Menghadapi sepuluh pemain bayer Leverkusen, tim asuhannya tidak satupun berhasil mencetak gol sampai laga berakhir, inilah yang kemudian membuat sang manajer harus melayangkan kritik terhadap para pemainnya, terutama di lini depan yang menurut Don Carletto, kurang memuaskan.

Carlo Ancelotti Kritisi Performa Lini Serang Bayern

Bayern Munchen tak mampu keluar dari keterpurukan pasca kekalahan kandang yang mereka telan di ajang Liga Champions Eropa. Menghadapi Bayer leverkusen, juara bertahan bundesliga itu hanya mampu bermain imbang tanpa adanya gol yang tercipta sampai laga usai.

Dalam pertandingan tersebut, sebenarnya tuan rumah Leverkusen hanya bermain dengan 10 orang saja usai kartu merah Tim Jedjav pada menit ke-59. Namun, Bayern gagal memanfaatkan keunggulan jumlah pemain di laga tersebut, padahal Roten total melepaskan 21 tembakan, enam di antaranya on target, namun tidak ada satu pun yang bersarang di gawang Bernd Leno.

Hasil seri itu membuat selisih Bayern di puncak klasemen Bundesliga terpangkas menjadi delapan poin dari pesaing terdekat RB Leipzig.

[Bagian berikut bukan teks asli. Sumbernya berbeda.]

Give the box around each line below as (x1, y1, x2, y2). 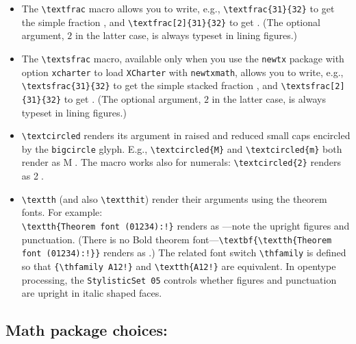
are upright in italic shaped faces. (21, 286, 162, 300)
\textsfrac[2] (281, 82, 345, 92)
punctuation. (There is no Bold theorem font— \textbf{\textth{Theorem (21, 232, 332, 246)
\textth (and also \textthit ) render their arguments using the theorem (21, 191, 327, 206)
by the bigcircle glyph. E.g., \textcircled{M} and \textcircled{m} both (21, 141, 342, 156)
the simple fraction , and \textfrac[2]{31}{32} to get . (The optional (21, 14, 320, 29)
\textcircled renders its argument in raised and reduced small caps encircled (21, 128, 351, 143)
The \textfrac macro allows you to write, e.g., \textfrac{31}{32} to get (21, 1, 335, 15)
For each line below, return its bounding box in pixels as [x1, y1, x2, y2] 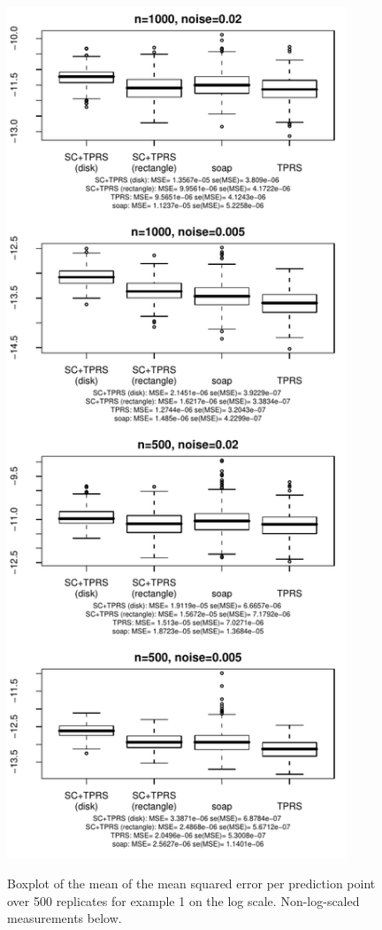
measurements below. [7, 909, 122, 927]
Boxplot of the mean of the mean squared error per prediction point [7, 874, 376, 892]
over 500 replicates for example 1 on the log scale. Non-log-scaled [7, 891, 360, 910]

Karenanya, pelatih Carlo Ancelotti kemudian menuturkan kekecewaanya, dimana dia mengkritisi lini serang tim asuhannya, seperti tumpul begitu saja.

“Saya rasa, performa tim ini cukup bagus, dengan tim kami yang menciptakan banyak peluan dalam pertandingan tersebut, namun sangat disayangkan karena kami hanya mendapati hasil imbang. Saya rasa, kami pantas menang. Tetapi Bayer Leverkusen bertarung dengan baik. Bagaimanapun, kami harusnya bisa meraih kemenangan dalam pertandingan nanti,”

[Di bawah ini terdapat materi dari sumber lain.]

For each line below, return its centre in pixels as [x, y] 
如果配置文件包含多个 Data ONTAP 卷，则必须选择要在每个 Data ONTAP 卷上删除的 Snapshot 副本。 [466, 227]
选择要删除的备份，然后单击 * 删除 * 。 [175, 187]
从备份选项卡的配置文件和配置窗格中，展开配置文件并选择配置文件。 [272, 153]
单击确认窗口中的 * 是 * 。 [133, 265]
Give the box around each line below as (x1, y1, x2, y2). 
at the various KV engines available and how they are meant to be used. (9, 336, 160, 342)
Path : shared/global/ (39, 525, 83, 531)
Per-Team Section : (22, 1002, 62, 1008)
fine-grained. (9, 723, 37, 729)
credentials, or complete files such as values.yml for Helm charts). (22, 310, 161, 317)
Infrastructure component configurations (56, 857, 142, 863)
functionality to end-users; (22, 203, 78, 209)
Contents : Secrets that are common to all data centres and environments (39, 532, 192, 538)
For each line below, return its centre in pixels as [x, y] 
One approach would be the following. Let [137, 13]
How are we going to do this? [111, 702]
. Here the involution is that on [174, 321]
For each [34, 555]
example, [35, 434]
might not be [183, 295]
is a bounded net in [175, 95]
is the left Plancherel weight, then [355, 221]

“Banyaknya peluang yang terbuang adalah hal yang fatal. Faktanya, dalam pertandingan tersebut, kami memiliki empat sampai lima peluang emas. Saya juga punya kesempatan untuk mencetak gol, tetapi membuat keputusan salah. Itulah alasan saya dan tim ini merasa frustrasi dengan tim kami sendiri,” demikian kata sang manajer selepas laga.

Jika buruknya performa lini depan Bayern terus berlanjut, bukan tidak mungkin mereka gagal di Santiago bernabeu yang menjadi laga krusial bagi Die Roten dalam nasibnya di ajang Liga Champions Eropa tengah pekan ini.